Enterprise Monkey, founded in 2014 and led by AI strategist Aamir Qutub, has spent the last decade delivering AI strategy, autonomous agents and automation work for clients across government, education, healthcare and enterprise. It is ISO 27001 certified and has publicly committed to responsible and ethical AI practices. Agents for Humanity itself is a free, open-access commons where NGOs, charities, foundations and faith-based organisations can submit development challenges and receive solutions generated through donated AI agents. 

The Innovation Factory exists to surface AI-driven ventures tackling pressing global challenges and to connect them with investors, governments and the wider tech ecosystem. Its progression culminates each year at the AI for Good Global Summit, where standout startups pitch for the Grand Finale’s $20,000 cash prize. The 2026 Summit takes place from 7 to 10 July in Geneva, register here. 

Enterprise Monkey frames its work around three shifts: “pooled cognition instead of isolated effort,” “structured deliberation instead of single-shot AI answers,” and “implementation rather than just insight.” 

Enterprise Monkey believes progress on many development challenges is often slowed less by a shortage of ideas than by a shortage of shared knowledge. The company sees organisations working on similar problems with limited visibility into existing solutions and implementation approaches, with the result that effort gets quietly duplicated and limited budgets that could be spent on delivery end up spent on rediscovery. Agents for Humanity is positioned as the alternative: a shared repository of solutions and implementation resources that organisations can build on rather than restart. 
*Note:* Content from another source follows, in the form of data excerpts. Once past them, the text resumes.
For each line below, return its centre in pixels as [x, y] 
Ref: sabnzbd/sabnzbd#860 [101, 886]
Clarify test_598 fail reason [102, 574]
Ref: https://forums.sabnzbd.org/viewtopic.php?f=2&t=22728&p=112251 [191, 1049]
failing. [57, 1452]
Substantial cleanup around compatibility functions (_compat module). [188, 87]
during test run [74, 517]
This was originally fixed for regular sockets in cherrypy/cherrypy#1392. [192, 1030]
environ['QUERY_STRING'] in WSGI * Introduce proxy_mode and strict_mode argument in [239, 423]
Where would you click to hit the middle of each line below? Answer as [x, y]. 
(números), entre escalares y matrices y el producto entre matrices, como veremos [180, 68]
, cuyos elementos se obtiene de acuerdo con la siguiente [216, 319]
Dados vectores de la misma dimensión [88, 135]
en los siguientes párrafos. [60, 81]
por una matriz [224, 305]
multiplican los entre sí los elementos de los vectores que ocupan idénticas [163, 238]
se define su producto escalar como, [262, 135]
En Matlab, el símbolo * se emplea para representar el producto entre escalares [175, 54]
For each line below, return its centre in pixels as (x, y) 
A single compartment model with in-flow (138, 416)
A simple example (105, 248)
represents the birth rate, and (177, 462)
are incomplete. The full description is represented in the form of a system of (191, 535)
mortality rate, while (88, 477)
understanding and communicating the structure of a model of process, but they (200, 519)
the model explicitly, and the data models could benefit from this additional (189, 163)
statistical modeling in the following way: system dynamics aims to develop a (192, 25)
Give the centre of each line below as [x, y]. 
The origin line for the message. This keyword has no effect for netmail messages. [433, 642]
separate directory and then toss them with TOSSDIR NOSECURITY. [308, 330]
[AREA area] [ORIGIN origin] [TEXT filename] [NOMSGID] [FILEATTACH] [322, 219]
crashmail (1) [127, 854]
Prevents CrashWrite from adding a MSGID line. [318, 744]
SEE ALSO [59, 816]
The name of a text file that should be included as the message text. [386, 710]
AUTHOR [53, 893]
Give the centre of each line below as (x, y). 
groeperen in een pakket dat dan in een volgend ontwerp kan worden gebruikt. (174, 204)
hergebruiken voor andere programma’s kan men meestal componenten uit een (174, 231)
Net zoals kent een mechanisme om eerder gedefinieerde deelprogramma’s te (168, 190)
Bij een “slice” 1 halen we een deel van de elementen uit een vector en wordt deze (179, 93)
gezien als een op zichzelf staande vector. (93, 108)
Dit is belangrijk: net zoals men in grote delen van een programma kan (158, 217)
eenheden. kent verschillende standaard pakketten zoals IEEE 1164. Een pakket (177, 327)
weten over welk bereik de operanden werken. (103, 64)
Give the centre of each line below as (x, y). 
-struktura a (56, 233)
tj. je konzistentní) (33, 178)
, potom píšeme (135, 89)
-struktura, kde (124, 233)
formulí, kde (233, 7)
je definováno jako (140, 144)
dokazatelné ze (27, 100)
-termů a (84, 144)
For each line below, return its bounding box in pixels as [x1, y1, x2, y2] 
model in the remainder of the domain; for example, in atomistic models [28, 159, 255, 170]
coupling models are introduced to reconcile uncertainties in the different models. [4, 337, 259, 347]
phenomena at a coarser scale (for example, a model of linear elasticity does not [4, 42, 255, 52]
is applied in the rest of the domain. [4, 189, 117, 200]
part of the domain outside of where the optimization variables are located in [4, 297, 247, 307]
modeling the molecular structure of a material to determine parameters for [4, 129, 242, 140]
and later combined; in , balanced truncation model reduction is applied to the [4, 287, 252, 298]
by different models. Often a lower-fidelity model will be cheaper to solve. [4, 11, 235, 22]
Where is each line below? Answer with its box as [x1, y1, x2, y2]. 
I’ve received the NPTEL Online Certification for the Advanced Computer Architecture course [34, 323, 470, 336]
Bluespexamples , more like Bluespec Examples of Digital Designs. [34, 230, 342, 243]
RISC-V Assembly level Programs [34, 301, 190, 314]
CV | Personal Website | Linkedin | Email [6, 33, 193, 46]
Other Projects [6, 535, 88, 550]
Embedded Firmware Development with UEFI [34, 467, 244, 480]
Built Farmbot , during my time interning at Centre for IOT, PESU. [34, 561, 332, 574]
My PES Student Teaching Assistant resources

The mechanics are designed to be accessible to non-technical users. An NGO submits a problem. The platform breaks it into sub-problems and runs parallel research streams across them, building up a shared AI knowledge base that successive submissions can draw on. Multiple AI agents propose solutions, and other agents critique and steel-man them. Citations are verified rather than assumed. A council of agents votes on the strongest direction, and the system synthesises a final proposal alongside an implementation toolkit, with templates, checklists, scripts and deployment materials. Every output is open, auditable and free to use.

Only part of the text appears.